### Material provided
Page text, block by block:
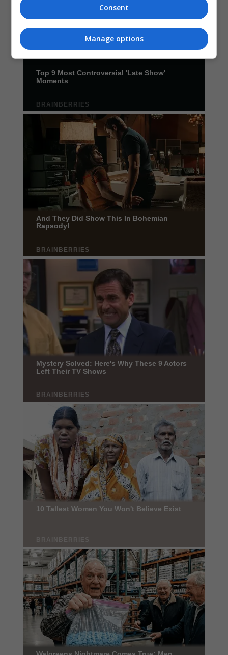
Consent
Manage options
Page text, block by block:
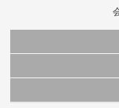
当サイトで公開されてい
これらの情報を権利者の
当サイトに掲載している
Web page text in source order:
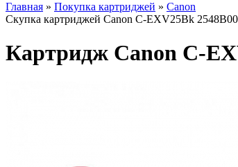
Главная » Покупка картриджей » Canon
Скупка картриджей Canon C-EXV25Bk
Картридж Canon C-
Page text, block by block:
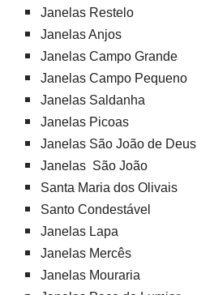
Janelas Restelo
Janelas Anjos
Janelas Campo Grande
Janelas Campo Pequeno
Janelas Saldanha
Janelas Picoas
Janelas São João de Deus
Janelas São João
Santa Maria dos Olivais
Santo Condestável
Janelas Lapa
Janelas Mercês
Janelas Mouraria
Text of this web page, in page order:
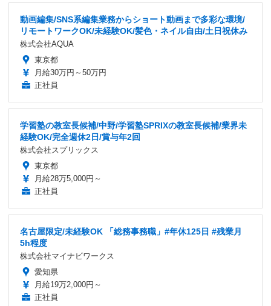
動画編集/SNS系編集業務からショート動画まで多彩な環境/
リモートワークOK/未経験OK/髪色・ネイル自由/土日祝休み
株式会社AQUA
東京都
月給30万円～50万円
正社員
学習塾の教室長候補/中野/学習塾SPRIXの教室長候補/業界未
経験OK/完全週休2日/賞与年2回
株式会社スプリックス
東京都
月給28万5,000円～
正社員
名古屋限定/未経験OK 「総務事務職」#年休125日 #残業月
5h程度
株式会社マイナビワークス
愛知県
月給19万2,000円～
正社員
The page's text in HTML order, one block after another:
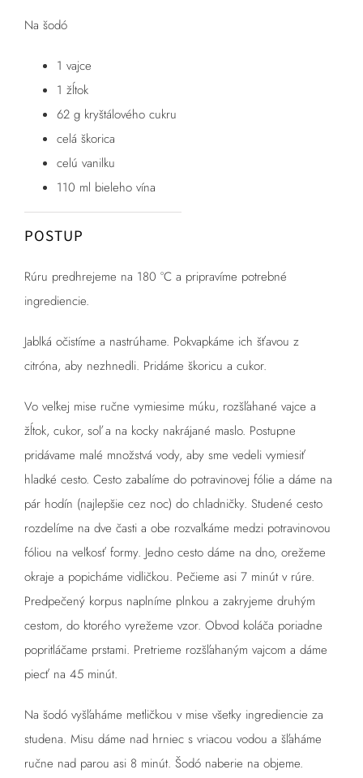
Na šodó
1 vajce
1 žĺtok
62 g kryštálového cukru
celá škorica
celú vanilku
110 ml bieleho vína
POSTUP
Rúru predhrejeme na 180 °C a pripravíme potrebné
ingrediencie.
Jablká očistíme a nastrúhame. Pokvapkáme ich šťavou z
citróna, aby nezhnedli. Pridáme škoricu a cukor.
Vo veľkej mise ručne vymiesime múku, rozšľahané vajce a
žĺtok, cukor, soľ a na kocky nakrájané maslo. Postupne
pridávame malé množstvá vody, aby sme vedeli vymiesiť
hladké cesto. Cesto zabalíme do potravinovej fólie a dáme na
pár hodín (najlepšie cez noc) do chladničky. Studené cesto
rozdelíme na dve časti a obe rozvaľkáme medzi potravinovou
fóliou na veľkosť formy. Jedno cesto dáme na dno, orežeme
okraje a popicháme vidličkou. Pečieme asi 7 minút v rúre.
Predpečený korpus naplníme plnkou a zakryjeme druhým
cestom, do ktorého vyrežeme vzor. Obvod koláča poriadne
popritláčame prstami. Pretrieme rozšľahaným vajcom a dáme
piecť na 45 minút.
Na šodó vyšľaháme metličkou v mise všetky ingrediencie za
studena. Misu dáme nad hrniec s vriacou vodou a šľaháme
ručne nad parou asi 8 minút. Šodó naberie na objeme.

### Problem statement
The lines above, starting at the one with "žĺtok, cukor, soľ" and ending at the one with "rozdelíme na dve", are the only ones to return, exactly as written.

### Solution for this exercise
žĺtok, cukor, soľ a na kocky nakrájané maslo. Postupne
pridávame malé množstvá vody, aby sme vedeli vymiesiť
hladké cesto. Cesto zabalíme do potravinovej fólie a dáme na
pár hodín (najlepšie cez noc) do chladničky. Studené cesto
rozdelíme na dve časti a obe rozvaľkáme medzi potravinovou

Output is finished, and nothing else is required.